### What you need to do
Go through the listing and pick out each line with the word "external" in it.

----- Input records

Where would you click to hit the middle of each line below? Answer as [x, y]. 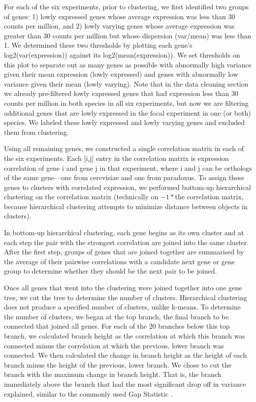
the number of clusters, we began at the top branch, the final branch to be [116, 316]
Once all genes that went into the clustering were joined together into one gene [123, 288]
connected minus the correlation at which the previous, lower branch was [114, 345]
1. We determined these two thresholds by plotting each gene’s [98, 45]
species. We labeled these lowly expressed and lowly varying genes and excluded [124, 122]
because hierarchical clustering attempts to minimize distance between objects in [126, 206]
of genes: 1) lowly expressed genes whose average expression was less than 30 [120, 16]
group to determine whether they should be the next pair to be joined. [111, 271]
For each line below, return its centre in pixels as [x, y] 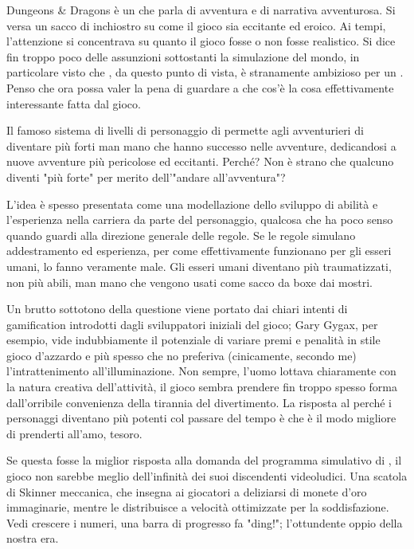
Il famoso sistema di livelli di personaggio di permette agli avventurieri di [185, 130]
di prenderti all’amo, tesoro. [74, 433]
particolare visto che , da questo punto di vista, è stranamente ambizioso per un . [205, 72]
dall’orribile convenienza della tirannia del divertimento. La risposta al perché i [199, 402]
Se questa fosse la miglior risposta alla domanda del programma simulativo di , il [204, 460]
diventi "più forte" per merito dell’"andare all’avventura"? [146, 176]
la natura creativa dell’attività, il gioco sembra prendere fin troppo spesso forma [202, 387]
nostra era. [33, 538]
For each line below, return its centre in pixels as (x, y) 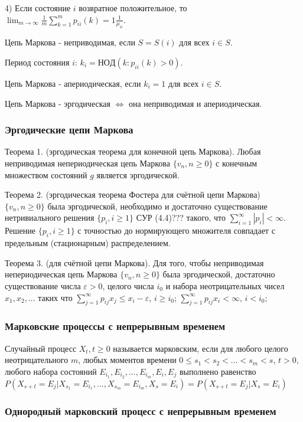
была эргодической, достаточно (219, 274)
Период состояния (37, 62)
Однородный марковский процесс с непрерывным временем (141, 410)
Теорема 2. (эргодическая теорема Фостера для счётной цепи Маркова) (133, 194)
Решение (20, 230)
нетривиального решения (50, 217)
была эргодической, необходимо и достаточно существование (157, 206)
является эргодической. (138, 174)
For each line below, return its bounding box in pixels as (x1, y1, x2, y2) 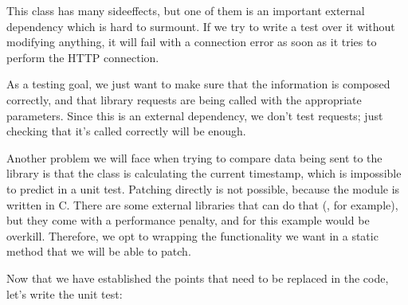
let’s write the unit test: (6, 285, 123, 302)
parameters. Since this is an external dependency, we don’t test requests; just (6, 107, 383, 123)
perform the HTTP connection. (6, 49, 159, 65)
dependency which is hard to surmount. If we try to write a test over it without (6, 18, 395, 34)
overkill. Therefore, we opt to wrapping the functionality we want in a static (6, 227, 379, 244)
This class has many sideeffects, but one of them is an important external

----------
----- Input records

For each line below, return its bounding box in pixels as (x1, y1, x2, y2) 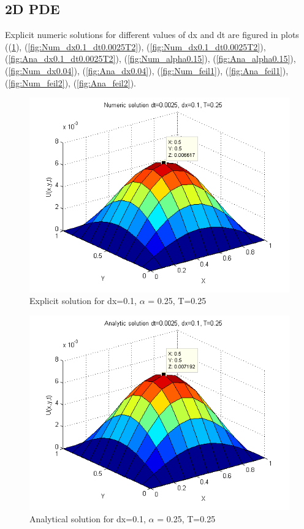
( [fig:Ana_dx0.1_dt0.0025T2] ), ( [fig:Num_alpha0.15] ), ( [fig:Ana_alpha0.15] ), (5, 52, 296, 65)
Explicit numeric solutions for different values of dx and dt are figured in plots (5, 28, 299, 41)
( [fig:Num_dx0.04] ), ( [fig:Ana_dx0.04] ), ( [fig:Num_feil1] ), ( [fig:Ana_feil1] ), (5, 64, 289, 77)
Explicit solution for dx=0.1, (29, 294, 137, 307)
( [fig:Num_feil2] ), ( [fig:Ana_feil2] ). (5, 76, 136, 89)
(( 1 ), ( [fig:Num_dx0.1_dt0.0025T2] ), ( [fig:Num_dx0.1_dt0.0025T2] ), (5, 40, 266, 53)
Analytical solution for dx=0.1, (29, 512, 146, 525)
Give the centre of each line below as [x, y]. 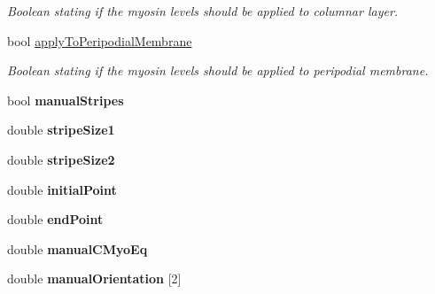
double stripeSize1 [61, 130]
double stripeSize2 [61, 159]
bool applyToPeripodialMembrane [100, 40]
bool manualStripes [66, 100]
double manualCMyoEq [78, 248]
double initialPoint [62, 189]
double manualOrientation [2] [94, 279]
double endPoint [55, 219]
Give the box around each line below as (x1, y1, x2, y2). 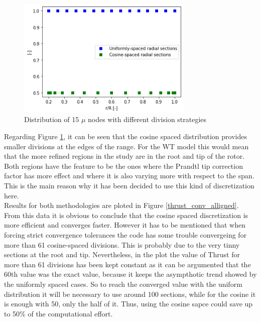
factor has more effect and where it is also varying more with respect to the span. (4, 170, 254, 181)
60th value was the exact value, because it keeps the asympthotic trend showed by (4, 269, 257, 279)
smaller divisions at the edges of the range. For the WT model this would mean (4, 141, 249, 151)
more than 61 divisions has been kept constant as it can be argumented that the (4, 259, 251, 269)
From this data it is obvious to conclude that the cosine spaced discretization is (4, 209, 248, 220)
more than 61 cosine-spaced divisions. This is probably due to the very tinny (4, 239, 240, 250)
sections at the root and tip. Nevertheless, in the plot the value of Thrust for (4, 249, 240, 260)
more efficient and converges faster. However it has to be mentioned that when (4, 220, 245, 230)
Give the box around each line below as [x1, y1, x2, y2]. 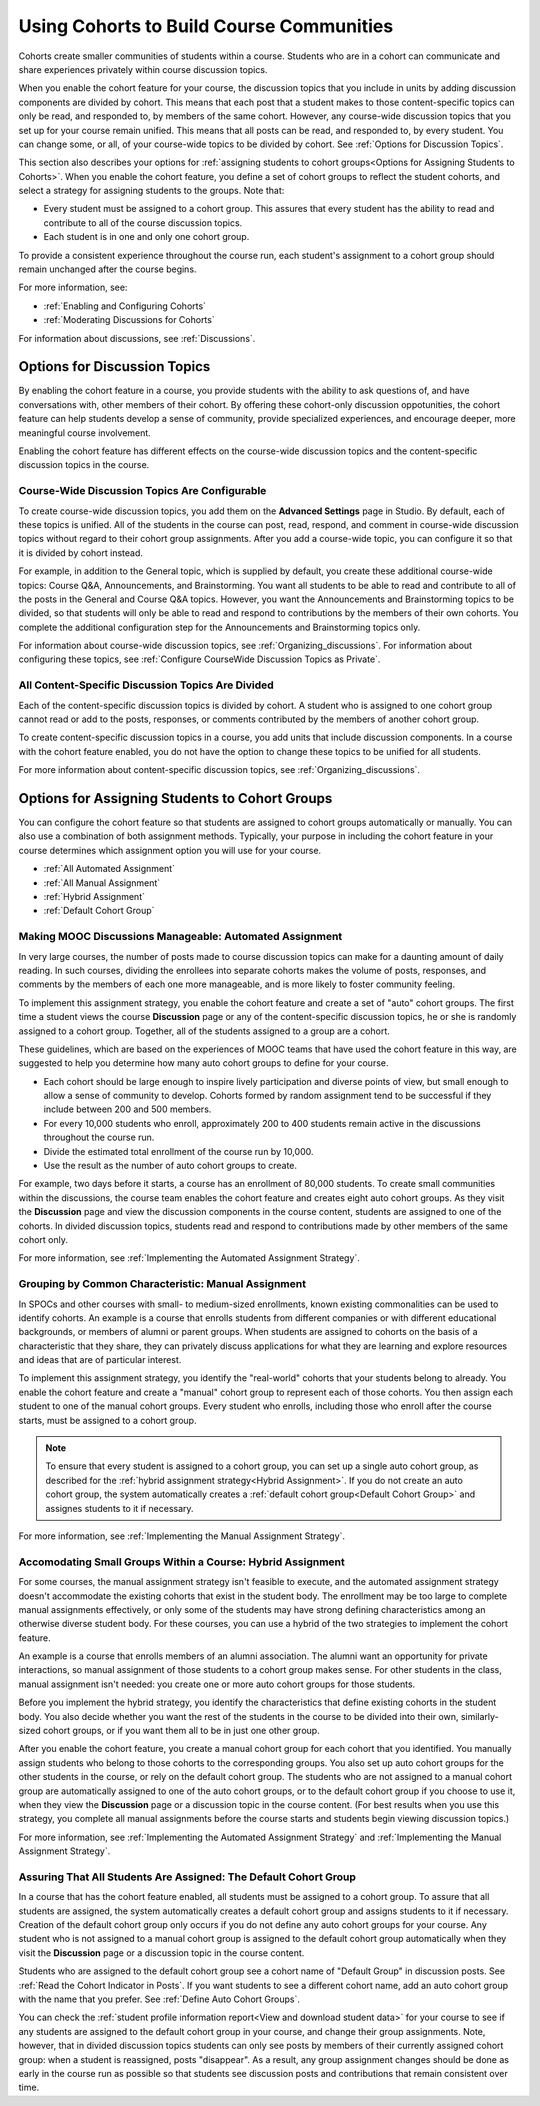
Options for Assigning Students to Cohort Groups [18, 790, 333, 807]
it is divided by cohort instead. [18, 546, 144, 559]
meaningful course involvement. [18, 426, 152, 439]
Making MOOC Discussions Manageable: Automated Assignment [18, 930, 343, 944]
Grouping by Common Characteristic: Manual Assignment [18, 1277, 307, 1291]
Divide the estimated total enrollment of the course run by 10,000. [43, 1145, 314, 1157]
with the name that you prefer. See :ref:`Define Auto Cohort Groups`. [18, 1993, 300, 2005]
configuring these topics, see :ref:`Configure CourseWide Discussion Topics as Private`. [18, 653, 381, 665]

----------

### Reply
parameters. Since this is an external dependency, we don’t test requests; just (6, 107, 383, 123)
This class has many sideeffects, but one of them is an important external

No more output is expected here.